# IR receivers for Onkyo



## Audiohallick (Sep 5, 2012)

Are there any products available that will allow me to hide my receiver yet still be able to use the original factory remote control. This is for a onkyo txnr818 thx!


----------



## willis7469 (Jan 31, 2014)

Yes there are roughly a bazillion. This link is a good place to start. Maybe even call them and describe your situation. They might have a few more ideas. 

http://www.parts-express.com/Search.aspx?keyword=IR repeater&sitesearch=true


----------



## Aundudel25 (Dec 13, 2013)

A simple ir repeater should work fine. I've been using this one for almost two years and has worked perfectly. However, there are lots of other ones as well. 

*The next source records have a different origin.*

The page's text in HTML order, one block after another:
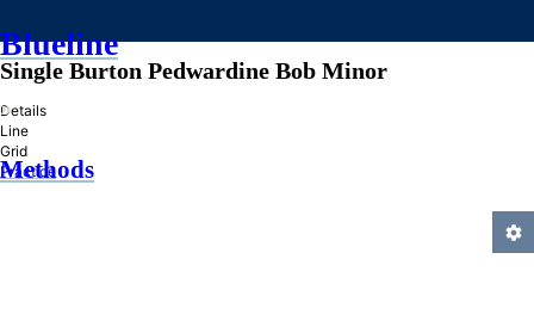
Blueline
»
Methods
Single Burton Pedwardine Bob Minor
Details
Line
Grid
Practice
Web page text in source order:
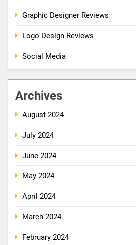
Graphic Designer Reviews
Logo Design Reviews
Social Media
Archives
August 2024
July 2024
June 2024
May 2024
April 2024
March 2024
February 2024
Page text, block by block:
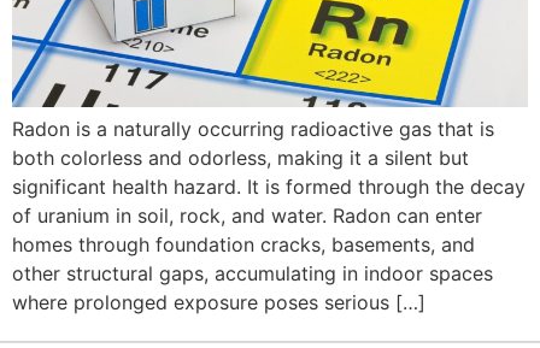
Radon is a naturally occurring radioactive gas that is
both colorless and odorless, making it a silent but
significant health hazard. It is formed through the decay
of uranium in soil, rock, and water. Radon can enter
homes through foundation cracks, basements, and
other structural gaps, accumulating in indoor spaces
where prolonged exposure poses serious […]
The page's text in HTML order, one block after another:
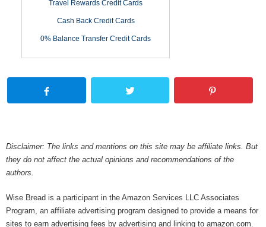
Travel Rewards Credit Cards
Cash Back Credit Cards
0% Balance Transfer Credit Cards
Disclaimer: The links and mentions on this site may be affiliate links. But
they do not affect the actual opinions and recommendations of the
authors.
Wise Bread is a participant in the Amazon Services LLC Associates
Program, an affiliate advertising program designed to provide a means for
sites to earn advertising fees by advertising and linking to amazon.com.
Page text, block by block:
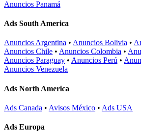
Anuncios Panamá
Ads South America
Anuncios Argentina • Anuncios Bolivia •
Anuncios Chile • Anuncios Colombia •
Anuncios Paraguay • Anuncios Perú •
Anuncios Venezuela
Ads North America
Ads Canada • Avisos México • Ads USA
Ads Europa
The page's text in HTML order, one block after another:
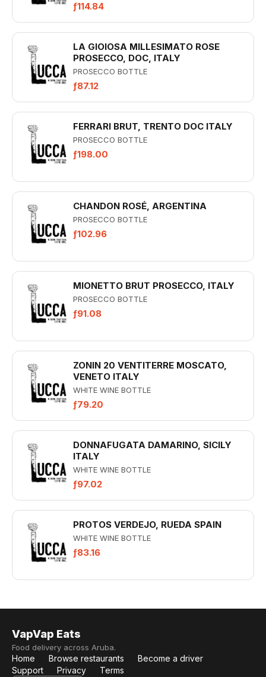
ƒ114.84
LA GIOIOSA MILLESIMATO ROSE
PROSECCO, DOC, ITALY
PROSECCO BOTTLE
ƒ87.12
FERRARI BRUT, TRENTO DOC ITALY
PROSECCO BOTTLE
ƒ198.00
CHANDON ROSÉ, ARGENTINA
PROSECCO BOTTLE
ƒ102.96
MIONETTO BRUT PROSECCO, ITALY
PROSECCO BOTTLE
ƒ91.08
ZONIN 20 VENTITERRE MOSCATO,
VENETO ITALY
WHITE WINE BOTTLE
ƒ79.20
DONNAFUGATA DAMARINO, SICILY
ITALY
WHITE WINE BOTTLE
ƒ97.02
PROTOS VERDEJO, RUEDA SPAIN
WHITE WINE BOTTLE
ƒ83.16
VapVap Eats
Food delivery across Aruba.
Home Browse restaurants
Become a driver
Support
Privacy Terms

http://www.amazon.com/C2G-40430-Aco...F8&qid=1398052601&sr=8-6&keywords=ir+repeater


----------



## NBPk402 (Feb 21, 2012)

Here is one from monoprice... http://www.monoprice.com/Product?c_id=109&cp_id=10110&cs_id=1011009&p_id=9895&seq=1&format=2


----------



## Audiohallick (Sep 5, 2012)

Thanks for the replies! I mistakenly was looking at what says "RI Remote Control" thinking it was a port to use for IR. Silly mistake I know


----------